A lack of patient education regarding the risks of diabetes, and DR specifically, has been cited as a contributing factor in patient non-compliance.8 Furthermore, patients may not attend screenings due to belief that they do not require retinal examinations or treatment as their vision is too good, or their diabetes is too mild to be relevant. The ability to concretely discuss personal risk levels with the patient may do much to mitigate these beliefs, contributing to higher compliance. Improved patient compliance in terms of DR may also improve compliance in terms of general diabetes management, bettering patient outcomes across the board.

One limitation of the current research is that the transition odds are observatory, rather than experimental. As such, there is the possibility of an understatement of risk, given that blinded people likely did not continue to return for check-ups. Odds of regression may similarly be overstated, as regression factors are unknown and regression may have been caused by surgical or medical intervention.
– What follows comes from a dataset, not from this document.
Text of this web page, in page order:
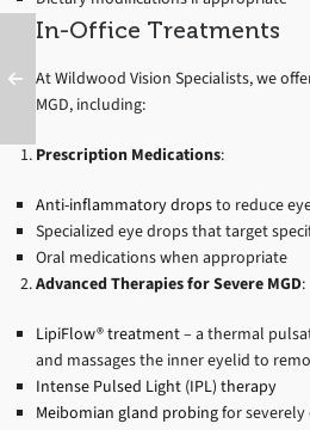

Recommendations for future research include studies on how to incorporate the model into usual diabetes standards of care, in order to better mitigate and prevent DR. As the model’s score was not strongly correlated to risk factor score, there may be added value in including metadata on levels of previously recognised risk factors among patients in order to improve predictive value, as demonstrated in previous studies.21 Additionally, there is great value in examining whether use of this algorithm does, in fact, improve patient compliance. This model may also contribute to future research of DR risk factors and prevention, as at-risk patients with previously unknown risk factors may become recognisable, allowing for a more holistic understanding of contributing influences, both biological and behavioural.